Hospital turning back clock a bit on nurses' uniforms - The State - page 3

hospital turning back clock a bit on nurses’ uniforms the state, sc - 19 hours ago ... ago, when almost all nurses were easily identifiable by standardized uniforms,” said sandy summers, executive... Read More

  1. by   S.N. Visit
    Quote from Gromit
    I've never seen a facility that allowed its cleaning staff to wear scrubs.
    I'd have to believe that they would be rare, certainly not the 'norm'.
    I will say that I truly enjoy the allowance for individuality (of course, so long as its not overboard) -we work a long hard job, its kind of nice to at least be comfortable. But I wouldn't put up much of a fight so long as they don't get it in their heads to make us wear white. White is just too easily stained -and they begin to look 'old' very quickly.
    All the cleaning staff , unit secretaries, and CNA's wear scrubs in southern Iowa, (The 6 hopsitals where I have had my clinical rotations . ) The Hospital I'm currently at, the kitchen staff and the ladies that take the money all wear scrubs too.
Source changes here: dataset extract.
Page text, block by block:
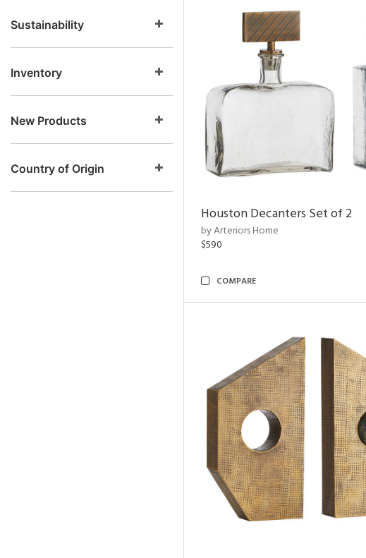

The reason I notice this is because when I'm orientating to the hospital I don't know who is who and I end up unintentionally approaching a lot of non-nursing staff for help. It's funny, I thought it was the norm where you thought it was rare
  2. by   CHATSDALE
    there are peope who look professonal no matter what they wear and some people who always look like a used dish rag

    i've has poo, pee, betadine, thrown food on my uniform..no problem washing them out..pens were my undoing...they always waited until i had no backup in the car and they started leaking
  3. by   tiggerforhim
    At the first hospital I worked for (Magnet) the staff had all gotten together and voted on a solid colour for scrubs for the nursing staff for each floor. BTW the other staff (techs, RT, housekeeping, etc.) also all had one solid colour to wear or a uniform. As I was a float nurse wearing my dark green I was usually easily identifiable to the other staff as the float nurse (e.g. all other staff wore navy, burgundy, etc.), unless I was on a floor with dark green. As for what the patients thought, since everyone one else had a set colour for their job, it made it fairly easy to tell one from the other. The doctors were the easiest because they seemed to only ever travel in groups (this was a teaching hospital) - HA! I really liked the one scrub colour because I didn't have to worry about what to wear, just about getting them clean. The exception to the solid scrubs was Peds, of course.
  4. by   realnurselpn
    I don't have a problem wearing certain colored scrubs, but I would feel absolutely foolish wearing cartoon characters on my uniform while taking care of adult patients. I don't know how we will ever be taken seriously as professionals dressed like were going to a circus!! I don,t believe I've ever seen an MD in one of those get ups.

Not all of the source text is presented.